Nearly two decades ago Harold Pinter wrote: “Rationality went down the drain donkey’s years ago and hasn’t been seen since.” This certainly rings true in the realm of public discourse in India.

 Take the current hysteria after the government gave the green signal on Foreign Direct Investment in multi-brand retail. Mamata Banerjee in West Bengal may be right in opposing it, but surely, Maharashtra and Haryana chief ministers are equally within their right to have a different opinion.

Since the policy gives each state government the option to allow or disallow it in their state, where is the difficulty?

The Vajpayee government went ahead with FDI in the insurance sector after his party had opposed precisely that move by the previous Narasimha Rao government.  Vajpayee faced strong opposition from forces within the Sangh Parivar, the Swadeshi Jagran Manch.

The then BJP president Kushabhau Thakre was also a staunch opponent. Nevertheless the policy change did not bankrupt the Life Insurance Corporation and other nationalised insurance companies although dire warnings were given that they would be hit hard.

When the country entered the World Trade Organisation during the Rao regime, the Left and the BJP had opposed the move. Yashwant Sinha, who later became finance minister in the Vajpayee-led government promised a BJP walkout of the world body if it came to power. Of course it did not when it came to power. Would any party today from the Right or the Left want India to leave the WTO?

Although many tears are being shed on what fate mom-and-pop stores would face, the harsh fact is that such stores have thrived for decades on cheating consumers on quality and quantity.
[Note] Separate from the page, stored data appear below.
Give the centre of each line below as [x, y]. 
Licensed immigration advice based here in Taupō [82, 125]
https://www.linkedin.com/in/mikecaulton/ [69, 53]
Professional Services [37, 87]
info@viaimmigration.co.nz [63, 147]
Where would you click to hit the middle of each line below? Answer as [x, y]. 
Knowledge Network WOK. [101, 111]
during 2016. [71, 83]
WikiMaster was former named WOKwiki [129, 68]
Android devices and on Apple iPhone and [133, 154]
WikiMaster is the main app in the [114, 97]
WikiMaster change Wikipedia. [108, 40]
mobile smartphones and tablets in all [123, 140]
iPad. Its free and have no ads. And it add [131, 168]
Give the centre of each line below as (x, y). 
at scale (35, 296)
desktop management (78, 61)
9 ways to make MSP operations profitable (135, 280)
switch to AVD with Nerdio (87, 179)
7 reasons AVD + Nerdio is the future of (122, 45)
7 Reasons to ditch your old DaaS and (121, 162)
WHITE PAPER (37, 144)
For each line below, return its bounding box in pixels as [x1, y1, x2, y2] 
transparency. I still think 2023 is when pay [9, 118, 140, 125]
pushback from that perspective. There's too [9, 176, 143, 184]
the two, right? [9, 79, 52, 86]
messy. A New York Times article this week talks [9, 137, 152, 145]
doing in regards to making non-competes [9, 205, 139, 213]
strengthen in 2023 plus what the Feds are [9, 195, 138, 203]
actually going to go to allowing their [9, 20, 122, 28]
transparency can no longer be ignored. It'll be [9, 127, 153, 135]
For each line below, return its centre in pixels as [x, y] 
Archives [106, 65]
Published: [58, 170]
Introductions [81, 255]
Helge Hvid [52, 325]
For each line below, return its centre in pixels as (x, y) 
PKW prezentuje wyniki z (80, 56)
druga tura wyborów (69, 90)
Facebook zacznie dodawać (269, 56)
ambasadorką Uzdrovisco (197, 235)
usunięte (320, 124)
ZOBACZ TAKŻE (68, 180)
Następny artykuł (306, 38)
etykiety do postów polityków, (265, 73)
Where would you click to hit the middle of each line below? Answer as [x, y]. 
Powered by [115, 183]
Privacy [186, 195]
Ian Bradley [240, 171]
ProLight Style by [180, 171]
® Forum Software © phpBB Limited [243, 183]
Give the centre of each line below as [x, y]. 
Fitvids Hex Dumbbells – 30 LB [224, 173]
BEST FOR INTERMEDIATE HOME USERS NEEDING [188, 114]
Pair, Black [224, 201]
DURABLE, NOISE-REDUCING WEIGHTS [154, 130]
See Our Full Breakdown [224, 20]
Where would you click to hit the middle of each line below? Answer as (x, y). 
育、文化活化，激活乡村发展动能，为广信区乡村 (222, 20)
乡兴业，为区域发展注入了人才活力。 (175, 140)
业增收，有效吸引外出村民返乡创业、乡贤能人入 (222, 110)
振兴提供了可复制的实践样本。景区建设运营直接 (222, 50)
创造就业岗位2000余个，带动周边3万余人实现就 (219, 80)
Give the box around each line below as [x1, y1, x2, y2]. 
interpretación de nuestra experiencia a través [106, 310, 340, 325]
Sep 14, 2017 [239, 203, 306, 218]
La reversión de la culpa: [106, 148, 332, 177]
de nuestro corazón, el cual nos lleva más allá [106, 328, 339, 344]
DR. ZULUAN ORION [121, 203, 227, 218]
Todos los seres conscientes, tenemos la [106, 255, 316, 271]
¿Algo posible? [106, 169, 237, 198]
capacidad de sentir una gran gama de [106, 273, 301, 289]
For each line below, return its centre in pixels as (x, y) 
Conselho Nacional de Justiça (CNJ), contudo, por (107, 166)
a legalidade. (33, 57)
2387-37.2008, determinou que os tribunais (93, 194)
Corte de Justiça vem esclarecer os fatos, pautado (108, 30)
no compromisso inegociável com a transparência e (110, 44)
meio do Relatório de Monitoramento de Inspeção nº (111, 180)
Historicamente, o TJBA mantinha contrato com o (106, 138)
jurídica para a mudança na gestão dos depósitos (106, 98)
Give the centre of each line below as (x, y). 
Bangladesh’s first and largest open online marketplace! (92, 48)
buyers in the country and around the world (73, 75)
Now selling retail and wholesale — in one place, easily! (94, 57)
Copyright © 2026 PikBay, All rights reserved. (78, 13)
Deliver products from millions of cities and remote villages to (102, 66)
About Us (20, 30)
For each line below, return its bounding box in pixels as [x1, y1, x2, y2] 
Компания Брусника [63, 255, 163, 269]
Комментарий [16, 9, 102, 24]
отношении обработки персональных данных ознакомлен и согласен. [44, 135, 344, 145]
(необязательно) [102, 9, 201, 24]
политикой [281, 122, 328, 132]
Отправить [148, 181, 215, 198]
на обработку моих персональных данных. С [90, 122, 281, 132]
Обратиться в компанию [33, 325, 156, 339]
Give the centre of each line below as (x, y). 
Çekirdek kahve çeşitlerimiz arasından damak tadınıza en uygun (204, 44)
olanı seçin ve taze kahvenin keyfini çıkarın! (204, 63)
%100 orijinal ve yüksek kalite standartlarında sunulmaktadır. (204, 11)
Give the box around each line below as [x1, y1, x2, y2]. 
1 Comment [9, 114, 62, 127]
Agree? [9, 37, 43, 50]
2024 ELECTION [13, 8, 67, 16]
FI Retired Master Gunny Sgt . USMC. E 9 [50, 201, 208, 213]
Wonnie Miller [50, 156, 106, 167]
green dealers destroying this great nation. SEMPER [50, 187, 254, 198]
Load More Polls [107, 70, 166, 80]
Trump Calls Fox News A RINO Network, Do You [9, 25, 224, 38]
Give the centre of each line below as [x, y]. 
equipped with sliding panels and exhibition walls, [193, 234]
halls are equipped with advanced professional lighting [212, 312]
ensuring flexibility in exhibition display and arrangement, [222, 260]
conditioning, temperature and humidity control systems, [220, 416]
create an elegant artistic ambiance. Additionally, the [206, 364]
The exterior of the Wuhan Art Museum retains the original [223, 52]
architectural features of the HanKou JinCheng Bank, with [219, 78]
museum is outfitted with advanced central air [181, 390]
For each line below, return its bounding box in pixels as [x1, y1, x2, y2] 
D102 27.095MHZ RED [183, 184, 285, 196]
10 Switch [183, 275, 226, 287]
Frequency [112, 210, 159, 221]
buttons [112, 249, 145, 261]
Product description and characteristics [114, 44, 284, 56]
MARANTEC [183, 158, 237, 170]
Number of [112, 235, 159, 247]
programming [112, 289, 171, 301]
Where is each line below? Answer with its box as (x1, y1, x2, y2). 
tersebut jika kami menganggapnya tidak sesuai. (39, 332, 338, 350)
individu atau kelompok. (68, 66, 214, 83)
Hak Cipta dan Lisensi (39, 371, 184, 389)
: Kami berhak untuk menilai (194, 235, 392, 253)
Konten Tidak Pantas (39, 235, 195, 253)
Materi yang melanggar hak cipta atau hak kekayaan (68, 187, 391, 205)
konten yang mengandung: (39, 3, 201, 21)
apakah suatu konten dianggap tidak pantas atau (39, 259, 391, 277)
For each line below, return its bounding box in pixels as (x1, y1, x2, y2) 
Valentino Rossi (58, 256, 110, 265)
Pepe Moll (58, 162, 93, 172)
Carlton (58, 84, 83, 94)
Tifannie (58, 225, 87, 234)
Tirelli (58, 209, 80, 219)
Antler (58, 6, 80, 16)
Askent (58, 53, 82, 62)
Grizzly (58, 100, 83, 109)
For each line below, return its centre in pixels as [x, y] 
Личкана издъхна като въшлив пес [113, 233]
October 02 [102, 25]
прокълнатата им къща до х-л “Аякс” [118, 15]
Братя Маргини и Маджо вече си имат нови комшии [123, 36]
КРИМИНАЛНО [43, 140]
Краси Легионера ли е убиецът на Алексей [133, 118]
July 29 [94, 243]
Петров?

They have also cheated the treasury, barring a few exceptions, as the traders do not pay their taxes fully. When a presumptive income tax of some Rs 1,200 a year was introduced by Manmohan Singh as finance minister, the scheme had to be abandoned, as most traders refused to part with even a hundred rupees a month as tax. The irony is the some parties making the maximum noise about need to curb black money were also in the forefront shedding tears on behalf of this non-tax paying class.

The Left and the BJP have also been screaming that the prime minister is bent on selling India to foreign multinationals while destroying the domestic industry and trade. One wonders whether Narendra Modi in Gujarat was also selling his state cheap when he wooed FDI like no other state through his biannual Vibrant Gujarat events. It is another story that his tall claims on this front do not match with the reality on the ground as disclosed by Reserve Bank of India figures. His claim: over 800 billion dollars of MOUs from 2003 to 2011. Reality: just over 7 billion US dollars of investment from 2000 to 2010.

Two comments

Two comments made recently by two chief ministers—Mamata Banerjee and Narendra Modi, could be laughed off except that they represent a mindset: nothing that my government does can be faulted, everything some other government does is wrong.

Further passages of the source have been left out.